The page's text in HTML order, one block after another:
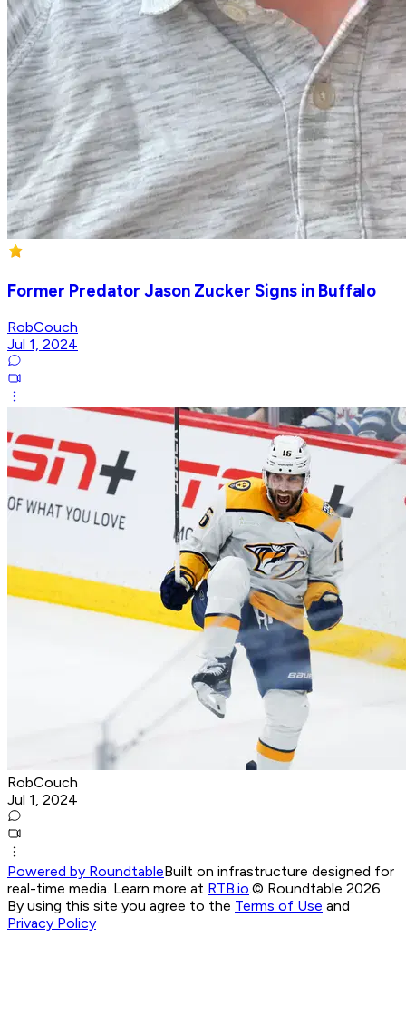
Former Predator Jason Zucker Signs in Buffalo
RobCouch
Jul 1, 2024
RobCouch
Jul 1, 2024
Powered by RoundtableBuilt on infrastructure designed for
real-time media. Learn more at RTB.io © Roundtable 2026.
By using this site you agree to the Terms of Use and
Privacy Policy
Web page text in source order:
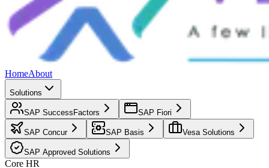
HomeAbout
Solutions
SAP SuccessFactors SAP Fiori
SAP Concur SAP Basis Vesa Solutions
SAP Approved Solutions
Core HR

++++++++

### Task brief
When you write out the material, keep every line exact and leave out each picture.

### Solution to the exercise
The page's text in HTML order, one block after another:
Former Predator Jason Zucker Signs in Buffalo
RobCouch
Jul 1, 2024
RobCouch
Jul 1, 2024
Powered by RoundtableBuilt on infrastructure designed for
real-time media. Learn more at RTB.io © Roundtable 2026.
By using this site you agree to the Terms of Use and
Privacy Policy
Web page text in source order:
HomeAbout
Solutions
SAP SuccessFactors SAP Fiori
SAP Concur SAP Basis Vesa Solutions
SAP Approved Solutions
Core HR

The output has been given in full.